Mantan Rektor Universitas Muhammadiyah Malang (UMM) itu dalam waktu dekat bakal menjalankan Program Penguatan Pendidikan Karakter (PPK). Penyebutan istilah PPK digunakan, karena lebih representatif dibandingkan full day school.

Pada prinsipnya, program itu hampir sama dengan wacana yang sempat mencuat beberapa waktu lalu. Muhadjir menegaskan, pelaksanaan PPK ini nantinya mengharuskan siswa berada dalam pengawasan sekolah mulai pagi hingga sore.

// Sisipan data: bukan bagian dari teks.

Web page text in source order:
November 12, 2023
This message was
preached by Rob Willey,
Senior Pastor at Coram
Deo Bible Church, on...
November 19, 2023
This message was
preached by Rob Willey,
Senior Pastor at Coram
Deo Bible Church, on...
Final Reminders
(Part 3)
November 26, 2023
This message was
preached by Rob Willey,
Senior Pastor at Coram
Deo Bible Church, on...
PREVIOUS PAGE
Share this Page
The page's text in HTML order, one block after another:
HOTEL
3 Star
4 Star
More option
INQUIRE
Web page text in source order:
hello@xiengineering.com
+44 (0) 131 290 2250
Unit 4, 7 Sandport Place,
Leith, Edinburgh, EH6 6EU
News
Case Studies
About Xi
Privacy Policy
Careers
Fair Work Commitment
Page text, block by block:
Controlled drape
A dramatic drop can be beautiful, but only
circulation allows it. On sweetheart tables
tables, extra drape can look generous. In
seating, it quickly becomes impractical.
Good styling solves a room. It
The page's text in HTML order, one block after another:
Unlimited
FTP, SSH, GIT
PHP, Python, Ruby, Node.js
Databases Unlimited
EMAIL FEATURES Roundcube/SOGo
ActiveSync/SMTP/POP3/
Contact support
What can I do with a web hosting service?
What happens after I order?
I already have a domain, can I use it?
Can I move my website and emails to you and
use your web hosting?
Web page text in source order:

Kendati demikian, ia ingin mengubah pandangan ‘mengerikan’ tentang hal itu. “Nantinya tidak hanya di kelas. Bisa di luar kelas, bahkan di luar sekolah untuk proses belajar mengajarnya,” ungkapnya.

Alumnus Universitas Negeri Malang itu menambahkan, materi yang paling penting ditujukan pada siswa adalah pendidikan karakter. Untuk siswa SD, rasio materi itu mencapai 70 persen, sedangkan SMP 60 persen.

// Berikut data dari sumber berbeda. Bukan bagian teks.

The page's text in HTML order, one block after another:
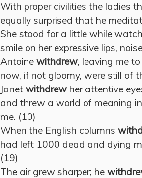
With proper civilities the ladies
equally surprised that he
She stood for a little while
smile on her expressive lips,
Antoine withdrew, leaving me
now, if not gloomy, were still of
Janet withdrew her attentive
and threw a world of meaning
me. (10)
When the English columns
had left 1000 dead and dying
(19)
The air grew sharper; he
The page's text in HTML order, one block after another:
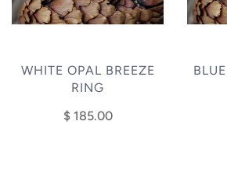
WHITE OPAL BREEZE
RING
$ 185.00

“Maka dari itu nanti dibutuhkan juga lulusan PLS (pendidikan luar sekolah) untuk dilibatkan. Saya ingin menghapus dikotomi antara pendidikan formal, nonformal, maupun informal. Yang terpenting ada pendidikan karakter. Bisa belajar di museum, taman budaya, atau bahkan di suatu lapangan,” tandasnya.

Berita ini bersumber dari Malang Voice

Rabu, 19 Oktober 2016

Balikpapan merupakan salah satu dari banyak kota yang bakal dijadikan percontohan pelaksanaan full day school.

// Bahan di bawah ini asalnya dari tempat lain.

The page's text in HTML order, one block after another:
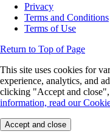
Privacy
Terms and Conditions
Terms of Use
Return to Top of Page
This site uses cookies for
experience, analytics, and
clicking "Accept and
information, read our
Accept and close
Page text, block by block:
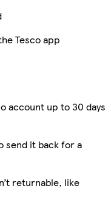
Tesco app
account up to 30 days
send it back for a
returnable, like

Sahabat pembaca Info PPK (Program Penguatan Pendidikan Karakter), sudah tahukah anda bahwa kebijakan full day school akan diterapkan secara bertahap, dengan model percontohan.

Balikpapan merupakan salah satu dari banyak kota yang bakal dijadikan percontohan pelaksanaan full day school. 

Kendati demikian, belum pasti kapan wacana itu akan diterapkan.

Sebab, sampai saat ini masih belum ada surat edaran dari Kementerian Pendidikan dan Kebudayaan. 

"Kemendikbud menunjuk 500 sekolah untuk uji coba. Salah satunya Balikpapan," kata Muhaimin, kepala Dinas Pendidikan Balikpapan. 

Ia mengatakan, saat ini Kemendikbud tengah dalam proses penyusunan petunjuk teknis (juknis), serta konsep dasar full day school. 

Dan bila surat edaran telah turun, akan siap melaksanakan sesuai imbauan yang diminta. Dengan mempertimbangkan sekolah yang mampu melaksanakan mempunyai sarana dan prasarana yang memadai. Serta tenaga pengajar yang telah mampu.

"Kami siap melaksanakan bertahap. Kami survei mana sekolah yang bisa melaksanakan uji coba. Lalu menunggu keputusan wali kota. Baru dilaksanakan uji coba," tambahnya.

Ia mendukung wacana pelaksanaan full day school. Sebab, bisa menjadi media untuk memantau perkembangan dan kegiatan siswa. 

"Anak bisa termonitor di sekolah hingga sore hari karena orangtuanya rata-rata pulang kerjanya sore," tutupnya. 

Berita ini bersumber dari JPNN.

Selasa, 11 Oktober 2016

Kemendikbud tengah mempersiapkan kebijakan terkait larangan sekolah memberikan Pekerjaan Rumah (PR) kepada siswa.

Sahabat pembaca Info PPK, sudah tahukah anda bahwa Direktur Pembinaan Sekolah Dasar (SD), Kemendikbud Wowon Widaryat mengungkapkan, Kemendikbud tengah mempersiapkan kebijakan terkait larangan sekolah memberikan Pekerjaan Rumah (PR) kepada siswa. 

Apalagi, menurutnya program tersebut sangat berkaitan dengan penerapan Full Day School (FDS). 

”Kebijakan itu sedang kita kaji, kita akan lihat bagaimana hasil penerapan Pemerintah Daerah(Pemda) Purwakarta,” ujar Wowon Widaryat seperti diberitakan INDOPOS (Jawa Pos Group) hari ini.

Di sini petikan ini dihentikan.